§ **REQUIREMENT**: Write only the number of lines below in which "baseboard" occurs.

§ **DATA SHOWN**:
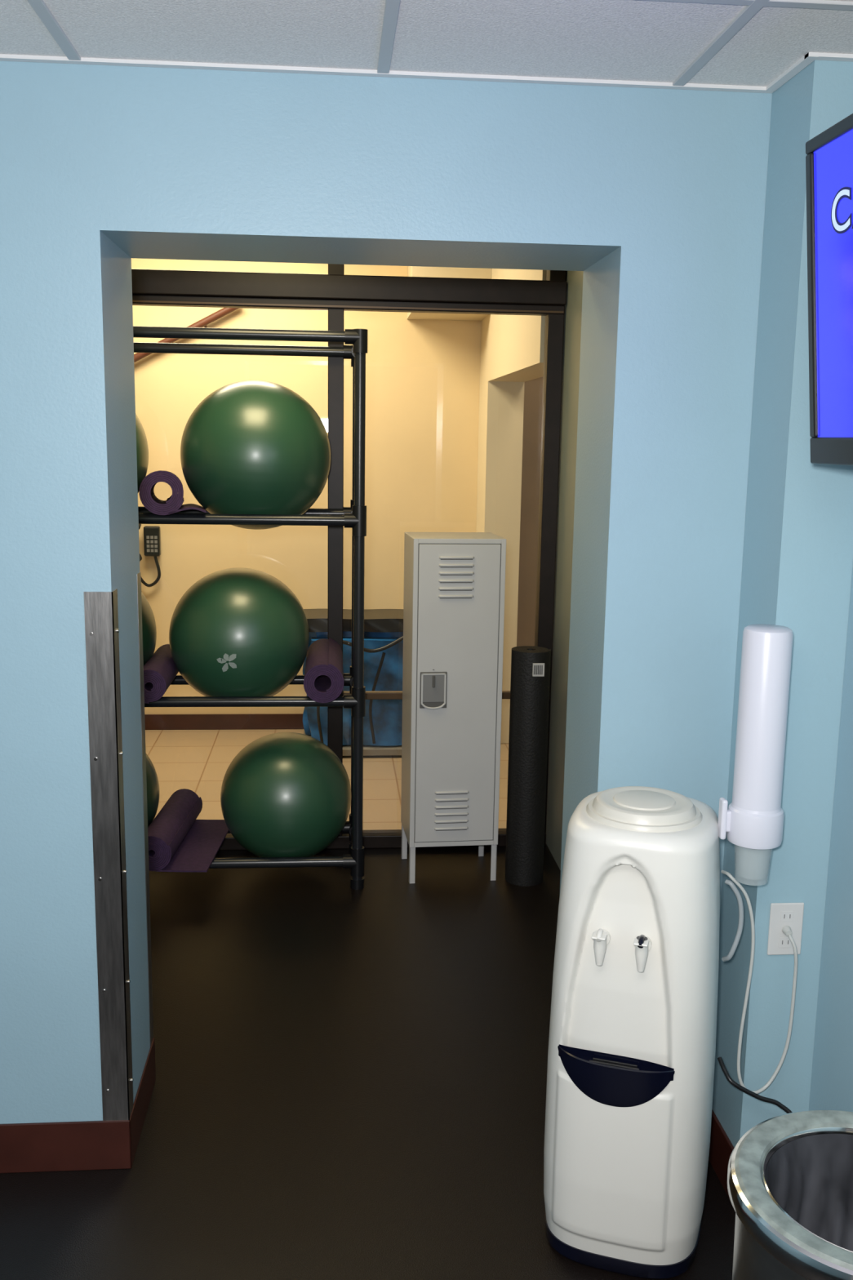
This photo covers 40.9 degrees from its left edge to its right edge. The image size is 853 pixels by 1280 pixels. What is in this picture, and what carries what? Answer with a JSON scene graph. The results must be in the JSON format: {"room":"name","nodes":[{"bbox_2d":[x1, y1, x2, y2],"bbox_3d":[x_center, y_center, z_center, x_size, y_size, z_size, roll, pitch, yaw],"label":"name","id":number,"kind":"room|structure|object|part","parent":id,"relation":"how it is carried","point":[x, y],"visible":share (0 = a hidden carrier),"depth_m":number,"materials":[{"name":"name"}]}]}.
{"room":"gym","nodes":[
{"label":"gym","id":0,"kind":"room"},
{"bbox_2d":[131,257,480,714],"bbox_3d":[-1.524,-0.963,6.538,4.040,3.000,0.120,0,10,-5],"label":"wall","id":1,"kind":"structure","parent":0,"point":[423,376],"depth_m":6.54,"materials":[{"name":"beige paint"}]},
{"bbox_2d":[138,524,160,586],"bbox_3d":[-1.597,-0.487,6.511,0.170,0.379,0.078,-5,12,-30],"label":"wall phone","id":2,"kind":"object","parent":1,"relation":"attached to","point":[152,538],"visible":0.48,"depth_m":6.50,"materials":[{"name":"black plastic"}]},
{"bbox_3d":[-1.589,-0.393,6.535,0.137,0.185,0.038,-3,11,-19],"label":"cord","id":3,"kind":"part","parent":2,"relation":"part of","materials":[{"name":"black plastic"}]},
{"bbox_2d":[133,307,239,362],"bbox_3d":[-1.576,-1.577,6.331,1.119,0.615,0.074,0,10,-5],"label":"handrail","id":4,"kind":"object","parent":1,"relation":"attached to","point":[223,312],"visible":0.32,"depth_m":6.29,"materials":[{"name":"brown wood"}]},
{"bbox_2d":[144,713,303,729],"bbox_3d":[-1.641,0.482,6.717,3.840,0.090,0.011,0,10,-5],"label":"baseboard","id":5,"kind":"structure","parent":1,"relation":"attached to","point":[281,721],"depth_m":6.75,"materials":[{"name":"brown plastic"}]},
{"bbox_2d":[0,728,735,1279],"bbox_3d":[-0.611,1.335,2.503,5.200,0.100,8.948,0,10,-5],"label":"floor","id":6,"kind":"structure","parent":0,"point":[350,1084],"depth_m":3.07,"materials":[{"name":"black rubber"}]},
{"bbox_2d":[133,325,368,889],"bbox_3d":[-1.163,-0.109,4.353,1.852,2.086,0.442,0,10,-5],"label":"ball rack","id":7,"kind":"object","parent":6,"relation":"on","point":[353,517],"visible":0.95,"depth_m":4.24,"materials":[{"name":"black metal"}]},
{"bbox_2d":[135,413,148,492],"bbox_3d":[-1.316,-0.693,4.237,0.558,0.552,0.558,4,11,18],"label":"exercise ball","id":8,"kind":"object","parent":7,"relation":"on","point":[142,448],"visible":0.07,"depth_m":4.20,"materials":[{"name":"green plastic"}]},
{"bbox_2d":[141,591,156,665],"bbox_3d":[-1.309,-0.022,4.356,0.548,0.542,0.548,0,10,-5],"label":"exercise ball","id":9,"kind":"object","parent":7,"relation":"on","point":[148,630],"visible":0.07,"depth_m":4.31,"materials":[{"name":"green plastic"}]},
{"bbox_2d":[146,754,159,826],"bbox_3d":[-1.319,0.605,4.466,0.540,0.535,0.540,0,10,-5],"label":"exercise ball","id":10,"kind":"object","parent":7,"relation":"on","point":[152,780],"visible":0.03,"depth_m":4.43,"materials":[{"name":"green plastic"}]},
{"bbox_2d":[143,644,178,703],"bbox_3d":[-1.015,0.122,4.350,0.121,0.124,0.520,0,10,-5],"label":"yoga mat","id":11,"kind":"object","parent":7,"relation":"on","point":[160,670],"visible":0.77,"depth_m":4.14,"materials":[{"name":"purple plastic"}]},
{"bbox_2d":[138,470,206,515],"bbox_3d":[-0.935,-0.547,4.220,0.227,0.154,0.500,-1,8,-12],"label":"yoga mat","id":12,"kind":"object","parent":7,"relation":"on","point":[173,504],"visible":1,"depth_m":3.98,"materials":[{"name":"purple plastic"}]},
{"bbox_2d":[147,788,228,871],"bbox_3d":[-0.935,0.733,4.456,0.268,0.138,0.540,1,11,1],"label":"yoga mat","id":13,"kind":"object","parent":7,"relation":"on","point":[179,842],"visible":0.84,"depth_m":4.39,"materials":[{"name":"purple plastic"}]},
{"bbox_2d":[168,567,309,696],"bbox_3d":[-0.720,-0.014,4.406,0.531,0.527,0.531,4,11,19],"label":"exercise ball","id":14,"kind":"object","parent":7,"relation":"on","point":[237,631],"visible":0.87,"depth_m":4.21,"materials":[{"name":"green plastic"}]},
{"bbox_2d":[180,380,330,529],"bbox_3d":[-0.639,-0.692,4.293,0.558,0.552,0.557,4,11,19],"label":"exercise ball","id":15,"kind":"object","parent":7,"relation":"on","point":[248,446],"visible":0.89,"depth_m":4.08,"materials":[{"name":"green plastic"}]},
{"bbox_2d":[220,732,351,857],"bbox_3d":[-0.555,0.620,4.532,0.514,0.509,0.514,4,10,18],"label":"exercise ball","id":16,"kind":"object","parent":7,"relation":"on","point":[284,794],"visible":0.95,"depth_m":4.34,"materials":[{"name":"green plastic"}]},
{"bbox_2d":[303,637,343,702],"bbox_3d":[-0.393,0.110,4.399,0.146,0.146,0.540,0,10,-5],"label":"yoga mat","id":17,"kind":"object","parent":7,"relation":"on","point":[323,678],"visible":1,"depth_m":4.16,"materials":[{"name":"purple plastic"}]},
{"bbox_2d":[302,608,403,755],"bbox_3d":[-0.372,0.226,6.345,0.696,0.738,0.472,0,10,-5],"label":"mats","id":18,"kind":"object","parent":6,"relation":"on","point":[383,628],"visible":0.45,"depth_m":6.19,"materials":[{"name":"blue plastic"}]},
{"bbox_3d":[-0.376,0.226,6.469,0.644,0.600,0.144,0,10,-5],"label":"panel","id":19,"kind":"part","parent":18,"relation":"part of","materials":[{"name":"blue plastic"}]},
{"bbox_3d":[-0.341,0.234,6.341,0.574,0.630,0.124,0,10,-5],"label":"panel","id":20,"kind":"part","parent":18,"relation":"part of","materials":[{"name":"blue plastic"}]},
{"bbox_2d":[327,263,565,835],"bbox_3d":[-0.875,-0.418,4.597,2.815,2.620,0.080,0,10,-5],"label":"mullions","id":21,"kind":"object","parent":6,"relation":"on","point":[554,323],"visible":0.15,"depth_m":4.62,"materials":[{"name":"brown metal"}]},
{"bbox_2d":[342,690,510,699],"bbox_3d":[0.054,0.230,4.783,0.805,0.028,0.040,0,10,-5],"label":"rail","id":22,"kind":"object","parent":21,"relation":"attached to","point":[397,695],"visible":0.24,"depth_m":4.75,"materials":[{"name":"brown metal"}]},
{"bbox_2d":[400,532,506,883],"bbox_3d":[0.096,0.262,4.499,0.348,1.345,0.320,0,10,-8],"label":"locker","id":23,"kind":"object","parent":6,"relation":"on","point":[455,582],"visible":1,"depth_m":4.35,"materials":[{"name":"grey metal"}]},
{"bbox_3d":[0.026,0.189,4.326,0.103,0.140,0.005,0,10,-8],"label":"handle plate","id":24,"kind":"part","parent":23,"relation":"part of","materials":[{"name":"grey metal"}]},
{"bbox_3d":[0.116,0.213,4.348,0.307,1.154,0.007,0,10,-8],"label":"door","id":25,"kind":"part","parent":23,"relation":"part of","materials":[{"name":"grey metal"}]},
{"bbox_2d":[505,645,551,886],"bbox_3d":[0.393,0.491,4.439,0.150,0.924,0.153,0,10,-5],"label":"foam roller","id":26,"kind":"object","parent":6,"relation":"on","point":[530,684],"visible":1,"depth_m":4.38,"materials":[{"name":"black plastic"}]},
{"bbox_2d":[543,786,719,1279],"bbox_3d":[0.444,0.811,2.454,0.347,0.983,0.400,4,10,17],"label":"water cooler","id":27,"kind":"object","parent":6,"relation":"on","point":[632,1051],"visible":0.99,"depth_m":2.31,"materials":[{"name":"white plastic"}]},
{"bbox_2d":[591,928,610,965],"bbox_3d":[0.346,0.608,2.276,0.050,0.076,0.069,0,10,-5],"label":"tap","id":28,"kind":"object","parent":27,"relation":"on","point":[600,937],"depth_m":2.27,"materials":[{"name":"white plastic"}]},
{"bbox_2d":[589,1057,639,1070],"bbox_3d":[0.377,0.859,2.299,0.100,0.013,0.028,4,10,17],"label":"grille","id":29,"kind":"object","parent":27,"relation":"attached to","point":[595,1064],"depth_m":2.30,"materials":[{"name":"black plastic"}]},
{"bbox_2d":[557,1044,675,1106],"bbox_3d":[0.376,0.890,2.304,0.238,0.095,0.050,4,10,17],"label":"drip tray","id":30,"kind":"object","parent":27,"relation":"on","point":[589,1075],"depth_m":2.30,"materials":[{"name":"black plastic"}]},
{"bbox_2d":[633,934,651,972],"bbox_3d":[0.424,0.613,2.251,0.050,0.076,0.069,0,10,-5],"label":"tap","id":31,"kind":"object","parent":27,"relation":"on","point":[642,943],"depth_m":2.24,"materials":[{"name":"white plastic"}]},
{"bbox_2d":[721,879,743,961],"bbox_3d":[0.654,0.604,2.444,0.042,0.189,0.021,7,12,33],"label":"hose","id":32,"kind":"object","parent":27,"relation":"attached to","point":[727,882],"visible":1,"depth_m":2.44,"materials":[{"name":"white plastic"}]},
{"bbox_2d":[718,623,793,849],"bbox_3d":[0.676,0.236,2.341,0.123,0.534,0.112,7,12,30],"label":"dispenser","id":33,"kind":"object","parent":27,"relation":"attached to","point":[754,817],"visible":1,"depth_m":2.30,"materials":[{"name":"white plastic"}]},
{"bbox_2d":[717,1057,792,1113],"bbox_3d":[0.749,1.113,2.499,0.251,0.366,0.068,8,12,33],"label":"extension cord","id":34,"kind":"object","parent":6,"relation":"on","point":[729,1078],"visible":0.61,"depth_m":2.49,"materials":[{"name":"black plastic"}]},
{"bbox_2d":[727,1110,852,1279],"bbox_3d":[0.643,1.112,1.719,0.406,0.650,0.406,0,10,-5],"label":"trash can","id":35,"kind":"object","parent":6,"relation":"on","point":[790,1175],"visible":1,"depth_m":1.77,"materials":[{"name":"metal"}]},
{"bbox_2d":[0,60,772,1124],"bbox_3d":[-0.547,-0.115,2.669,3.150,2.700,0.373,0,10,-5],"label":"wall","id":36,"kind":"structure","parent":0,"point":[656,195],"depth_m":2.45,"materials":[{"name":"blue paint"}]},
{"bbox_2d":[0,1037,155,1173],"bbox_3d":[-0.736,1.154,2.873,2.811,0.124,0.382,0,10,-5],"label":"baseboard","id":37,"kind":"structure","parent":36,"relation":"attached to","point":[36,1147],"depth_m":2.68,"materials":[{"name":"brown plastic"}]},
{"bbox_2d":[83,588,133,1120],"bbox_3d":[-0.718,0.506,2.598,0.064,1.248,0.058,0,10,-5],"label":"trim","id":38,"kind":"structure","parent":36,"relation":"attached to","point":[100,608],"depth_m":2.57,"materials":[{"name":"metal"}]},
{"bbox_2d":[136,571,153,1047],"bbox_3d":[-0.742,0.450,2.918,0.052,1.248,0.052,0,10,-5],"label":"guard","id":39,"kind":"object","parent":36,"relation":"attached to","point":[138,575],"visible":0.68,"depth_m":2.91,"materials":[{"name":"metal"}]},
{"bbox_2d":[0,52,852,93],"bbox_3d":[-0.593,-1.132,2.174,2.974,0.008,0.236,0,10,-5],"label":"trim","id":40,"kind":"structure","parent":36,"relation":"attached to","point":[810,57],"depth_m":2.31,"materials":[{"name":"white"}]},
{"bbox_2d":[0,0,852,86],"bbox_3d":[-0.411,-0.777,-0.020,2.975,0.060,4.697,0,10,-5],"label":"ceiling","id":41,"kind":"structure","parent":0,"point":[622,40],"depth_m":2.10,"materials":[{"name":"tile"}]},
{"bbox_2d":[26,0,852,85],"bbox_3d":[-0.411,-0.744,-0.025,2.975,0.007,4.677,0,10,-5],"label":"grid","id":42,"kind":"object","parent":41,"relation":"attached to","point":[390,15],"visible":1,"depth_m":2.03,"materials":[{"name":"silver metal"}]},
{"bbox_2d":[407,266,491,320],"bbox_3d":[0.120,-2.072,6.213,0.420,0.610,0.397,0,10,-5],"label":"wall","id":43,"kind":"structure","parent":0,"point":[412,271],"depth_m":6.05,"materials":[{"name":"beige paint"}]},
{"bbox_2d":[475,268,546,743],"bbox_3d":[0.473,-0.782,5.692,0.199,3.000,1.927,0,10,-5],"label":"wall","id":44,"kind":"structure","parent":0,"point":[513,346],"depth_m":6.26,"materials":[{"name":"beige paint"}]},
{"bbox_2d":[516,377,542,646],"bbox_3d":[0.860,-0.923,6.531,0.709,3.000,0.100,0,10,-5],"label":"door","id":45,"kind":"structure","parent":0,"point":[533,388],"depth_m":6.49,"materials":[{"name":"beige paint"}]},
{"bbox_2d":[546,270,583,870],"bbox_3d":[0.669,-0.305,3.864,0.128,2.700,1.839,0,10,-5],"label":"wall","id":46,"kind":"structure","parent":0,"point":[573,307],"depth_m":4.55,"materials":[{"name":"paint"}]},
{"bbox_2d":[131,268,567,315],"bbox_3d":[-0.858,-1.354,4.422,2.816,0.125,0.110,0,10,-5],"label":"header","id":47,"kind":"object","parent":46,"relation":"attached to","point":[159,285],"visible":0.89,"depth_m":4.42,"materials":[{"name":"brown metal"}]},
{"bbox_2d":[132,300,564,313],"bbox_3d":[-0.859,-1.295,4.395,2.810,0.007,0.003,0,10,-5],"label":"bead","id":48,"kind":"object","parent":47,"relation":"attached to","point":[144,301],"depth_m":4.44},
{"bbox_2d":[218,828,546,850],"bbox_3d":[-0.895,0.846,4.814,2.815,0.055,0.080,0,10,-5],"label":"sill","id":49,"kind":"structure","parent":46,"relation":"attached to","point":[382,838],"depth_m":4.83,"materials":[{"name":"brown metal"}]},
{"bbox_2d":[712,59,852,1147],"bbox_3d":[0.880,0.067,2.518,0.330,2.440,0.215,0,10,-5],"label":"wall","id":50,"kind":"structure","parent":0,"point":[797,565],"depth_m":2.43,"materials":[{"name":"blue paint"}]},
{"bbox_2d":[708,1108,733,1202],"bbox_3d":[0.952,1.597,0.508,0.164,0.124,4.687,0,10,-5],"label":"baseboard","id":51,"kind":"structure","parent":50,"relation":"attached to","point":[721,1148],"depth_m":2.69,"materials":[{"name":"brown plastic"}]},
{"bbox_2d":[767,902,804,955],"bbox_3d":[0.785,0.632,2.488,0.075,0.120,0.025,0,10,-5],"label":"wall outlet","id":52,"kind":"object","parent":50,"relation":"attached to","point":[785,918],"visible":0.95,"depth_m":2.49,"materials":[{"name":"white plastic"}]},
{"bbox_2d":[721,870,798,1093],"bbox_3d":[0.717,0.747,2.482,0.176,0.507,0.042,2,10,4],"label":"power cord","id":53,"kind":"object","parent":52,"relation":"attached to","point":[740,886],"visible":1,"depth_m":2.48,"materials":[{"name":"white plastic"}]},
{"bbox_2d":[778,937,791,947],"bbox_3d":[0.784,0.660,2.499,0.028,0.024,0.001,0,10,-5],"label":"socket","id":54,"kind":"object","parent":52,"relation":"attached to","point":[784,942],"depth_m":2.50,"materials":[{"name":"white plastic"}]},
{"bbox_2d":[780,911,794,921],"bbox_3d":[0.785,0.601,2.489,0.028,0.024,0.001,0,10,-5],"label":"socket","id":55,"kind":"object","parent":52,"relation":"attached to","point":[785,916],"depth_m":2.49,"materials":[{"name":"white plastic"}]},
{"bbox_2d":[805,113,852,465],"bbox_3d":[0.805,-0.520,1.595,0.196,0.565,1.000,0,10,-5],"label":"television","id":56,"kind":"object","parent":50,"relation":"attached to","point":[829,157],"visible":1,"depth_m":1.99,"materials":[{"name":"black plastic"}]},
{"bbox_2d":[808,567,852,1111],"bbox_3d":[1.150,0.347,0.197,0.175,2.700,4.480,0,10,-5],"label":"wall","id":57,"kind":"structure","parent":0,"point":[832,1076],"depth_m":2.43,"materials":[{"name":"blue paint"}]}
]}

§ **EXPECTED ANSWER**: 3